5 things a nutritionist does every single morning

We all know that starting the day the right way sets you up for success – but modern life doesn’t make it easy. So how do you maximise your time in the morning before dashing out the door?

We asked Rosie Millen, also known as Miss Nutritionist, for the five things that she does every single morning, in the hopes that we can follow in her healthy footsteps…


Set goals

‘The first thing I do as soon as I wake up is grab my journal and write down the three things I MUST do that day,’ says Rosie. ‘This really helps to focus me for the day ahead and stay on track with my goals.’

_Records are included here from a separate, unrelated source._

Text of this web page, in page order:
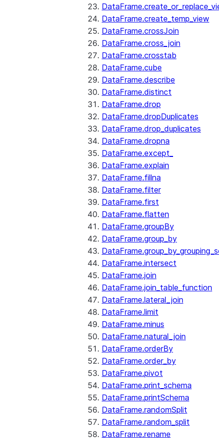
DataFrame.create_temp_view
DataFrame.crossJoin
DataFrame.cross_join
DataFrame.crosstab
DataFrame.cube
DataFrame.describe
DataFrame.distinct
DataFrame.drop
DataFrame.dropDuplicates
DataFrame.drop_duplicates
DataFrame.dropna
DataFrame.except_
DataFrame.explain
DataFrame.fillna
DataFrame.filter
DataFrame.first
DataFrame.flatten
DataFrame.groupBy
DataFrame.group_by
DataFrame.intersect
DataFrame.join
DataFrame.join_table_function
DataFrame.lateral_join
DataFrame.limit
DataFrame.minus
DataFrame.natural_join
DataFrame.orderBy
DataFrame.order_by
DataFrame.pivot
DataFrame.print_schema
DataFrame.printSchema
DataFrame.randomSplit
DataFrame.random_split
DataFrame.rename

Keeping a notebook and pen beside your bed is not only useful for when you wake up, but also if you’re struggling to drop off in the evening, as writing out any worries can help you to unwind. Don’t be tempted to do the same thing on your phone, however – the light from the screen will keep you awake even longer.

Drink tea

‘I have a morning tea ritual which is literally so soothing,’ she continues. ‘I’ll drink a big cup in my bed whilst calmly reflecting on everything in my life.’

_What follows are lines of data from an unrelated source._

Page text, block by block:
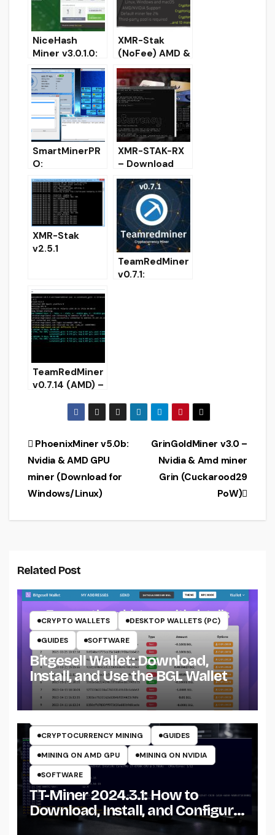
NiceHash
Miner v3.0.1.0:
Download with
mining support
KawPow (RVN)
XMR-Stak
(NoFee) AMD &
Nvidia GPU
Miner
SmartMinerPR
O:
CPU/GPU/ASIC
miner with GUI
mining panel
XMR-STAK-RX
– Download
CPU & GPU
AMD NVIDIA
Miner Monero
RandomX
XMR-Stak
v2.5.1
configure
TeamRedMiner
v0.7.1:
TeamRedMiner
v0.7.14 (AMD) –
mining on
cards with 4
Post
navigation
GrinGoldMiner v3.0 –
Nvidia & Amd miner
Grin (Cuckarood29
PoW)
PhoenixMiner v5.0b:
Nvidia & AMD GPU
miner (Download for
Windows/Linux)
Related Post
CRYPTO WALLETS
DESKTOP WALLETS (PC)
GUIDES
SOFTWARE
Bitgesell Wallet: Download,
Install, and Use the BGL Wallet
CRYPTO MINING ON CPU
CRYPTO MINING ON GPU
CRYPTOCURRENCY MINING
GUIDES
MINING ON AMD GPU
MINING ON NVIDIA
SOFTWARE
TT-Miner 2024.3.1: How to
Download, Install, and Configure
the Miner on Windows

Herbal tea is a great option to start the day – Rosie opts for green tea ‘because the caffeine is minimal but also because it’s packed with antioxidants.’


‘Most mornings I’ll take 10 mins to just breathe,’ Rosie details. If you’ve never meditated before (or just want a more focused guide) you can use an app such as Headspace or Calm, both of which are said to aid mindfulness and help manage symptoms of stress and anxiety.

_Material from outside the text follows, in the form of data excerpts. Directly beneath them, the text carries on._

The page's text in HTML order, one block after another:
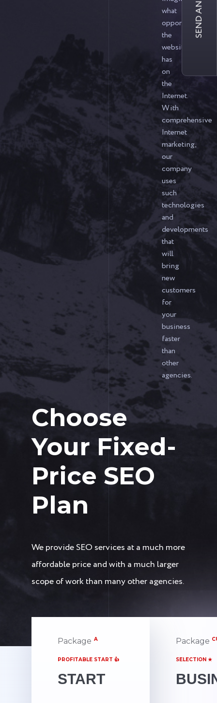
what
opportunities
the
website
has
on
the
Internet.
With
comprehensive
Internet
marketing,
our
company
uses
such
technologies
and
developments
that
will
bring
new
customers
for
your
business
faster
than
other
agencies.
Choose
Your Fixed-
Price SEO
Plan
We provide SEO services at a much more
affordable price and with a much larger
scope of work than many other agencies.
Package A
PROFITABLE START 👍
START
Package
SELECTION ★
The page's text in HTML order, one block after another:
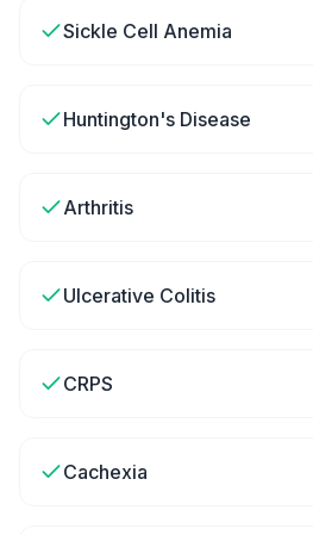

‘It helps to focus my mind and keep me aware of my stressors during the day,’ she adds. ‘It keeps me grounded and calm.’

Eat a nutrient dense breakfast

‘I have to eat within 30 mins of waking otherwise my blood glucose drops too low and my energy will dip so I’ll have either a green protein smoothie, avocado on gluten free toast or a bowl of porridge with Coyo and protein powder,’ says Rosie.

Rosie always has protein at breakfast to keep her blood glucose on an even keel [she suffered from adrenal fatigue in 2014 and is 90% recovered], but this is a good rule of thumb for everyone to follow. Protein-rich foods such as eggs, Greek yoghurt or nuts will provide you with all of the energy you need and keep you satisfied for longer, meaning you’re less likely to give in to mid-morning biscuit cravings.


Okay, so dragging yourself out of bed and getting your kit on may be a struggle, but afterwards, it’s totally worth it. ‘I’ll head to the gym after breakfast to workout for 30 mins,’  Rosie explains. ‘Not only does this help to clear my mind but also make me feel happy and energised for the day thanks to the serotonin boost. I do a mix of cardio and resistance training, and lift weights to keep my muscles strong and build up my stamina.’

‘I can only manage 30 minutes each time due to my energy history, but those without a history of adrenal fatigue are quite able to do 45 min to an hour each time.’ Any exercise is better than none at all – if daily is too much, do your best to fit exercise into your schedule where you can, and you’ll soon feel the benefit.